AVAILABLE DATA section start
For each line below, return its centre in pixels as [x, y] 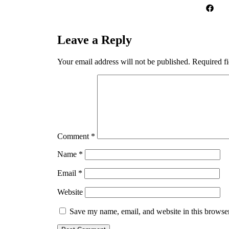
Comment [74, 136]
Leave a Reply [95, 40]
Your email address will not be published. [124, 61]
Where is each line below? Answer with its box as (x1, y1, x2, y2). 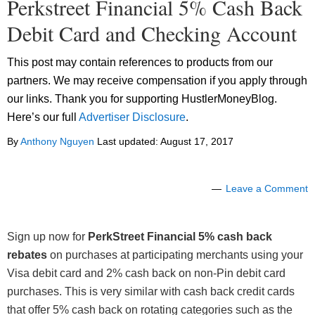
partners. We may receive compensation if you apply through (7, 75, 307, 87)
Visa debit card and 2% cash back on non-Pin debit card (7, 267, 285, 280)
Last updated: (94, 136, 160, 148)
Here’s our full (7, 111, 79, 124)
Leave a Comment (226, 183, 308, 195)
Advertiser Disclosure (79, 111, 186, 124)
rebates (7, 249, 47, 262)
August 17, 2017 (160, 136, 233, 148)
AVAILABLE DATA section end
AVAILABLE DATA section start
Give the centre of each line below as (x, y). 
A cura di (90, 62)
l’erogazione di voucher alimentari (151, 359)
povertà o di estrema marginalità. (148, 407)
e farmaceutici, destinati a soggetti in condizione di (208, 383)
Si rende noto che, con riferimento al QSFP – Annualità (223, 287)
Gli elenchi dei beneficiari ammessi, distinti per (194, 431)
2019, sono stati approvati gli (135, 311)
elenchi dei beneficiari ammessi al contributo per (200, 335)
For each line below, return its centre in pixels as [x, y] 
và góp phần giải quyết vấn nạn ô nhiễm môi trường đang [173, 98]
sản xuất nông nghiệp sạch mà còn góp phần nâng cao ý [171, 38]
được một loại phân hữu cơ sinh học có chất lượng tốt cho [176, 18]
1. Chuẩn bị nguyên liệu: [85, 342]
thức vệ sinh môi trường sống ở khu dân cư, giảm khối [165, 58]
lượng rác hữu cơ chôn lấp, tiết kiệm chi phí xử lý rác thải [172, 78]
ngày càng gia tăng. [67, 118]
AVAILABLE DATA section end
**WORK REQUEST**
Taking the lines above, repeat exactly those from the line that contains "A cura di (90, 62)" through the line that contains "sản xuất nông", and both of those lines as well. Include nothing else.

**SOLVED EXERCISE**
A cura di (90, 62)
l’erogazione di voucher alimentari (151, 359)
povertà o di estrema marginalità. (148, 407)
e farmaceutici, destinati a soggetti in condizione di (208, 383)
Si rende noto che, con riferimento al QSFP – Annualità (223, 287)
Gli elenchi dei beneficiari ammessi, distinti per (194, 431)
2019, sono stati approvati gli (135, 311)
elenchi dei beneficiari ammessi al contributo per (200, 335)
For each line below, return its centre in pixels as [x, y] 
và góp phần giải quyết vấn nạn ô nhiễm môi trường đang [173, 98]
sản xuất nông nghiệp sạch mà còn góp phần nâng cao ý [171, 38]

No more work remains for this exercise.